* **YOUR OBJECTIVE**
Please return every line from the entries that has the string "Broadcast" in it.

Start of DATASET ENTRIES

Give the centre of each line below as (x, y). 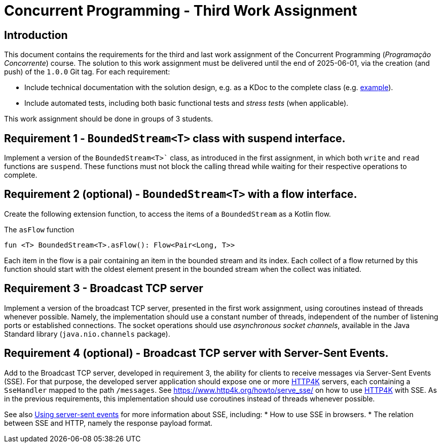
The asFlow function (39, 229)
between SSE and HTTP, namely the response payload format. (108, 423)
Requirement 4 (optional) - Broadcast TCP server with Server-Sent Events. (196, 353)
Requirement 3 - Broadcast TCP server (104, 289)
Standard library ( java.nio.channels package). (87, 334)
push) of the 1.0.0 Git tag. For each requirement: (87, 72)
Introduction (36, 35)
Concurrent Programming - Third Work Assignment (181, 11)
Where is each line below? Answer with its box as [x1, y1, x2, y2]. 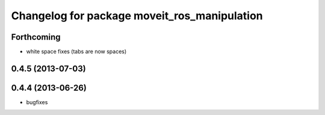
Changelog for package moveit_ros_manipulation [11, 9, 263, 22]
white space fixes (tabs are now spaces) [26, 48, 127, 55]
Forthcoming [11, 32, 61, 42]
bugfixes [26, 98, 48, 105]
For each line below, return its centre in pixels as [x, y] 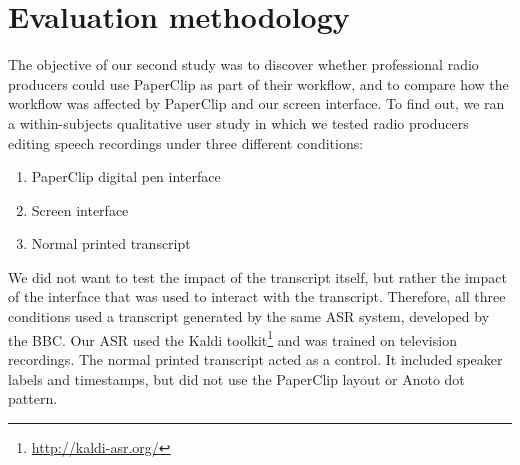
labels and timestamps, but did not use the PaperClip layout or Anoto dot [236, 378]
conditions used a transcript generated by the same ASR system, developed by [249, 316]
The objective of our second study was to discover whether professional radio [243, 64]
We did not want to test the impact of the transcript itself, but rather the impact [257, 276]
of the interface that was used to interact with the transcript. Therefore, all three [257, 296]
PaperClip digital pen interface [126, 176]
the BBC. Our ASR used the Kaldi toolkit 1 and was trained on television [232, 338]
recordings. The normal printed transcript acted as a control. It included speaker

End of DATASET ENTRIES

* **SOLUTION FOR THIS PROBLEM**
Requirement 4 (optional) - Broadcast TCP server with Server-Sent Events. (196, 353)
Requirement 3 - Broadcast TCP server (104, 289)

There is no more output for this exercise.